An investment manager must also file a copy of its audited financial statements with the Central Bank annually.
10.6.14 Warehousing
A QIAIF may only acquire assets pursuant to a warehousing arrangement where the use of such arrangements is fully disclosed in the prospectus, including details of any fee payable
Dillon Eustace | 154 in relation to such arrangements. The prospectus must also state that the QIAIF will pay no more than current market value for such assets.
10.6.15 Subsidiary disclosure
A QIAIF intending to invest through wholly-owned subsidiaries must disclose that ability in the prospectus and state that the names of any subsidiaries will be disclosed in the QIAIF’s annual report.

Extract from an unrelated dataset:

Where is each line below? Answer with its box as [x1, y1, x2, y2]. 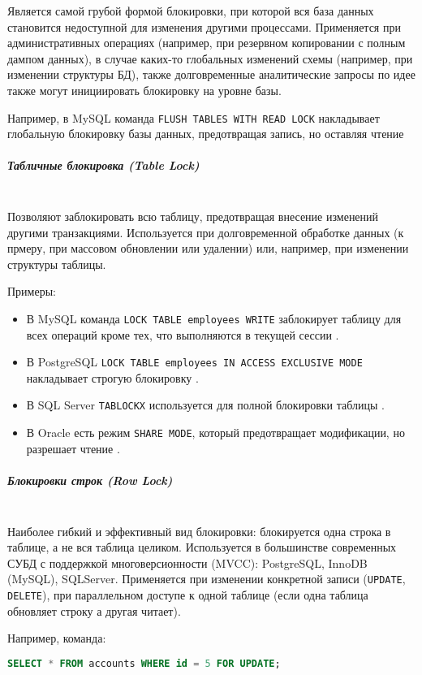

10.6.16 Breaches of Investment Restrictions
The limits on investments set down in a QIAIF’s prospectus are deemed to apply at the time of purchase of the investments. If the limits laid down are subsequently exceeded for reasons beyond the control of a QIAIF or as a result of the exercise of subscription rights, the QIAIF must adopt as a priority objective the remedying of that situation, taking due account of the interest of its unitholders.
10.6.17 Regulatory Levies
The Central Bank imposes an annual industry funding levy on collective investment schemes. Rates (at time of writing) include an annual fee of EUR 2,000 whether an umbrella or a single structure fund. Umbrella funds also pay a contribution of EUR 450 per sub-fund on the first five sub-funds resulting in a maximum contribution for umbrella funds of EUR 4,250.